Disebut A68a, ia dikenal sebagai gunung es tabular karena bentuknya yang persegi panjang. Ukuran terbesarnya sendiri mencakup 2.300 mil persegi, dan pada 2017 gunung es itu meletus.
Di saat itu, A68a membuang satu triliun ton air lelehan ke laut selama tiga tahun berada di laut. Tetapi para ilmuwan tidak tahu apa yang menyebabkan A68a terbelah menjadi dua.
Penelitian yang diterbitkan minggu lalu di Science Advances oleh peneliti dari Universitas Princeton di New Jersey, menemukan jawabannya.
Dengan menggunakan citra satelit dan kumpulan data, para peneliti melakukan perjalanan kembali ke masa lalu hingga Desember 2020. Pada waktu itu, gunung es juga mengalami kerusakan yang parah.

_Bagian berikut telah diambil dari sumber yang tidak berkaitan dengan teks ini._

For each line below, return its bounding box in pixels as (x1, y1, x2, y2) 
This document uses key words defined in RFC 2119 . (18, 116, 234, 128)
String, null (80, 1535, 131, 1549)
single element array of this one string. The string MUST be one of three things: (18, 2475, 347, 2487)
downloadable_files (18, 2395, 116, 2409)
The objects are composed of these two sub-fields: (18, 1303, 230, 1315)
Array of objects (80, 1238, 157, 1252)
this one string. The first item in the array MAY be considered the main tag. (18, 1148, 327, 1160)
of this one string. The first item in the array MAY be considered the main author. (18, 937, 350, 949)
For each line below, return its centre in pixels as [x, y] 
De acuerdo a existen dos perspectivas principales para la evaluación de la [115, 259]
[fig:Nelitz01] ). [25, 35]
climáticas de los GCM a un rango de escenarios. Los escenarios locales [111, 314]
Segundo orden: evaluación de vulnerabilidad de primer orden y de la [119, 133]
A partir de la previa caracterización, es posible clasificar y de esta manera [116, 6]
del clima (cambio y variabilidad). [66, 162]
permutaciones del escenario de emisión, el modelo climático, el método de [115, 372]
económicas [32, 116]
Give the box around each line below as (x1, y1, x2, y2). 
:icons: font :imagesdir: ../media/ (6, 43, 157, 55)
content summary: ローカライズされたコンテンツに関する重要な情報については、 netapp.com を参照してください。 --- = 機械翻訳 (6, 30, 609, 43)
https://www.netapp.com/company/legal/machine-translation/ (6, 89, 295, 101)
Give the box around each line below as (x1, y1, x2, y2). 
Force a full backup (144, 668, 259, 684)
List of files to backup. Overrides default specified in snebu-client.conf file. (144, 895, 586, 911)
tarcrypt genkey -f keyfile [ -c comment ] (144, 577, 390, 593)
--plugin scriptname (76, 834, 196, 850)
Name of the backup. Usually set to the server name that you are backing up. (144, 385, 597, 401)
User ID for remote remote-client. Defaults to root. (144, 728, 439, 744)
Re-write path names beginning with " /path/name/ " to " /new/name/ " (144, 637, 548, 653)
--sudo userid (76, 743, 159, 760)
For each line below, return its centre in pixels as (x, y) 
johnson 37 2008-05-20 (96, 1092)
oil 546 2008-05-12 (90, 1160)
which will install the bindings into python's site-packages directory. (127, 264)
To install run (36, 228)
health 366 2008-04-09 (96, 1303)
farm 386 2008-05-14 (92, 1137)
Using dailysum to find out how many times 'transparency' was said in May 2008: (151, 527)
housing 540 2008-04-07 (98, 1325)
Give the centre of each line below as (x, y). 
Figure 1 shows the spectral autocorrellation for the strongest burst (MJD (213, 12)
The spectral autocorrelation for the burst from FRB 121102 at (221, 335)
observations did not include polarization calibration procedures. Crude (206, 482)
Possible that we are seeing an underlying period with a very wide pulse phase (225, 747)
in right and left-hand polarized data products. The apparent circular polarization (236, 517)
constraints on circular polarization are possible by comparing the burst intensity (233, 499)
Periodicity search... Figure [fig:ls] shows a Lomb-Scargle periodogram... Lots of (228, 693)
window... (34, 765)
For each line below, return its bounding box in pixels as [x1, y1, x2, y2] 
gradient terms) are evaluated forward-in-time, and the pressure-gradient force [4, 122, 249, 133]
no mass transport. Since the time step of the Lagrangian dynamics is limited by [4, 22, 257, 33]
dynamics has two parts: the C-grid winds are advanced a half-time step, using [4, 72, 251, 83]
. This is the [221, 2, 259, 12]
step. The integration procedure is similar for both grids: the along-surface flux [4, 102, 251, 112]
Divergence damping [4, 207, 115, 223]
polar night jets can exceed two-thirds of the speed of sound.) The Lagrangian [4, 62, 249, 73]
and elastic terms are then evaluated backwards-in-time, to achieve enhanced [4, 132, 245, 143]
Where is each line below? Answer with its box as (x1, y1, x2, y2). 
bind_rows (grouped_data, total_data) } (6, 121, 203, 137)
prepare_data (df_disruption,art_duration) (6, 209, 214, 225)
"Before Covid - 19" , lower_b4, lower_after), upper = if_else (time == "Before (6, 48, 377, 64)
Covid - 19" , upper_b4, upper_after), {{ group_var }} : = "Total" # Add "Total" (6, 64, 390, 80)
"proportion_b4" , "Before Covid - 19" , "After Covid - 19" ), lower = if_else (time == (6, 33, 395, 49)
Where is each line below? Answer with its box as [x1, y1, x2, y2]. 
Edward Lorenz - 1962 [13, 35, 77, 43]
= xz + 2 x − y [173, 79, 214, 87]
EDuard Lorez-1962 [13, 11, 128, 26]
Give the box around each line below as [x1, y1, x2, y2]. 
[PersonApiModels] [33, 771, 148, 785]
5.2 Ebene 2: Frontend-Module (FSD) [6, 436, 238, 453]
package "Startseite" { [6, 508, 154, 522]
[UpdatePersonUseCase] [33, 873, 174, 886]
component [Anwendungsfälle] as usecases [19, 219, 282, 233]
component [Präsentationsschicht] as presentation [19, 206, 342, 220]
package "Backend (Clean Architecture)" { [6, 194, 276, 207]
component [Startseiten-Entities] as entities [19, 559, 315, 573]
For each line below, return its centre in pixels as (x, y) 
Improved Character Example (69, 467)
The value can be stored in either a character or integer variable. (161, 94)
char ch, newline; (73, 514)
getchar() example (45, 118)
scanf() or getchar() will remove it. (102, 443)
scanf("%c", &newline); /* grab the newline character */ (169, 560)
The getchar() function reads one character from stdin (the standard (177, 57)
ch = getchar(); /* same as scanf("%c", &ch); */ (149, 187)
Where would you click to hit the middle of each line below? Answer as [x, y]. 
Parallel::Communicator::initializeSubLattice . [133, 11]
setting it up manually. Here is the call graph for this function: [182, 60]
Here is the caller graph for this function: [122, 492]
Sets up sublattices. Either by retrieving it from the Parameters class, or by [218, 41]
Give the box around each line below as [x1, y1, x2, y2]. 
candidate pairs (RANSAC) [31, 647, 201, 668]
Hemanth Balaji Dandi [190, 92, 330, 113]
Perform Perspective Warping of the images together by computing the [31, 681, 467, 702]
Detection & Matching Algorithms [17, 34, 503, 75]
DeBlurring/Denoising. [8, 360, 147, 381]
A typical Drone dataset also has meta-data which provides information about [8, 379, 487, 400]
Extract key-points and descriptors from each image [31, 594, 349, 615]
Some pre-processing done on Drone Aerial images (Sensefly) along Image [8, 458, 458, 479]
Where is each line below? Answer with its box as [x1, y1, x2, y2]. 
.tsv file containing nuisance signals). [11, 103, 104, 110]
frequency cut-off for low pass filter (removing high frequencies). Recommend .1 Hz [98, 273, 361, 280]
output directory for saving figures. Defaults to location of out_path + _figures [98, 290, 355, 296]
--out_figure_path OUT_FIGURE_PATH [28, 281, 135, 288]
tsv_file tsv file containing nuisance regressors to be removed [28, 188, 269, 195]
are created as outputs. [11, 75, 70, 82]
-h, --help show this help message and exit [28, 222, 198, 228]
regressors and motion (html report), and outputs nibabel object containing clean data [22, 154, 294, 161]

Setelah melewati Pulau Georgia Selatan, A68a mulai retak, dengan bongkahan besar pecah sebagai akibat langsung dari gunung es yang menyeret di dasar laut, namun peristiwa tersebut membingungkan para peneliti karena A68a mengambang di laut terbuka yang dalam.
“Biasanya, gunung es pecah karena mereka menabrak dasar laut, menyebabkan bagian-bagiannya pecah. Tetapi dalam kasus ini, setelah melihat data arus laut, bagian gunung es yang seperti jari itu tampaknya tumpang tindih satu bagian dari arus yang lebih kuat dari bagian lain," ungkap penulis utama studi tersebut, Alex Huth.
BACA JUGA:
"Jadi masuk akal untuk menduga bahwa itu menyebabkan gunung es patah menjadi dua seperti tusuk gigi," imbuhnya.
Melansir Space, Senin, 24 Oktober, ditambahkan teori dari para peneliti bahwa peristiwa kerusakan itu dipicu oleh gesernya arus laut, yang menyebabkan sebagian gunung es terlepas.
Para peneliti juga memeriksa apakah retakan yang sudah ada sebelumnya mendorong pecahan A68a atau tidak, namun Huth tetap tidak yakin akan hal itu.
"Gunung es mewakili sekitar 50 persen dari hilangnya massa es Antartika, yang terjadi ketika mereka terlepas dari lapisan es," jelas Huth.
"Saat mereka hanyut, mereka menyimpan air lelehan jauh dari lapisan. Ini dapat memengaruhi sirkulasi laut dengan membuat stratifikasi kolom air dan pada dasarnya dapat menyuburkan lautan dengan besi karena mereka adalah sumber sedimen dari Antartika, yang dapat menyebabkan peningkatan fitoplankton," tambahnya.